$A,B\in \mathbb{R}^{n\times n}$,$A,B\succeq 0$,$B-A\succeq 0$, prove $\Vert A \Vert_F \leq \Vert B \Vert_F $
(explain of sign: If $X \succeq 0$, then there exists
another matrix $Y \succeq 0$ such that $Y^2 = X$. Such $Y$ is not unique in general, but we may denote it as $X^{1/2}$.)
This is my homework.
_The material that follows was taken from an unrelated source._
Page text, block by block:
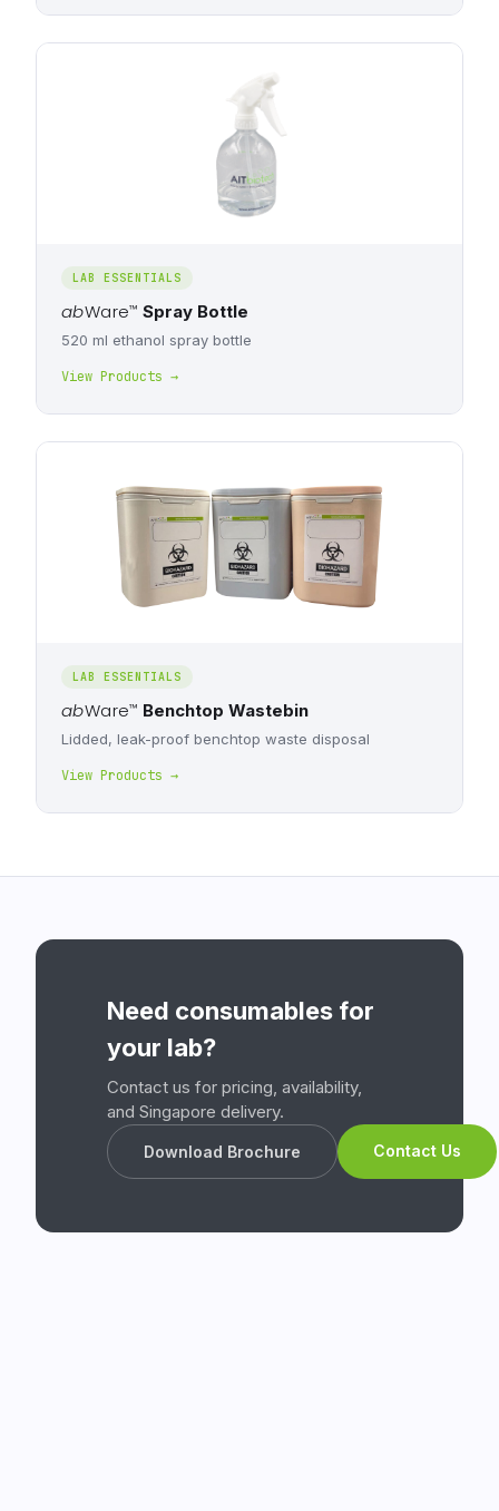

I have no idea at all but suspecting the "$Y^2 = X$" should be "$Y^TY = X$".
I tried to let $A=X^2, B=Y^2, B-A=Z^2$, then $\|B\|_F^2$ can be wrote as the sum of the products of the elements of $X$ and $Z$, but that seems doesn’t work.
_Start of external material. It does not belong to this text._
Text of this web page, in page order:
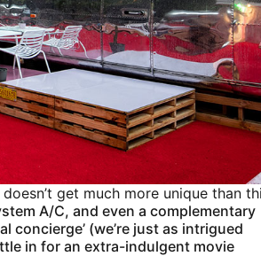
get much more unique than
A/C, and even a complementary
concierge’ (we’re just as intrigued
in for an extra-indulgent movie

$\|A+B\|_F^2=\|A\|_F^2+2\langle A,B\rangle_F+\|B\|_F^2$ may be useful, where $\langle A,B\rangle_{F}=\operatorname{trace}\left(A^{T}B\right)$.
Best Answer
Assume that $A, B$ are both symmetric.
Let $Z := B - A \succeq 0$. We have $$\|B\|_F^2 - \|A\|_F^2 = \mathrm{tr}((A + Z)^2) - \mathrm{tr}(A^2) = \mathrm{tr}(Z^2) + 2\mathrm{tr}(AZ) \ge 0$$ where we use $\mathrm{tr}(AZ) = \mathrm{tr}(A^{1/2}Z A^{1/2}) \ge 0.$
Another way.
Let $A = UVU^\top$ be the EVD. Let $C = U^\top BU$. From $B - A \succeq 0$, we have $C - V \succeq 0$. Thus, $C_{ii} - V_{ii} \ge 0$ for all $i$.
We have $$\|B\|_F^2 - \|A\|_F^2 = \mathrm{tr}(B^2) - \mathrm{tr}(A^2) = \mathrm{tr}(C^2) - \mathrm{tr}(V^2) \ge \sum_{i=1}^n (C_{ii})^2 - \sum_{i=1}^n (V_{ii})^2 \ge 0.$$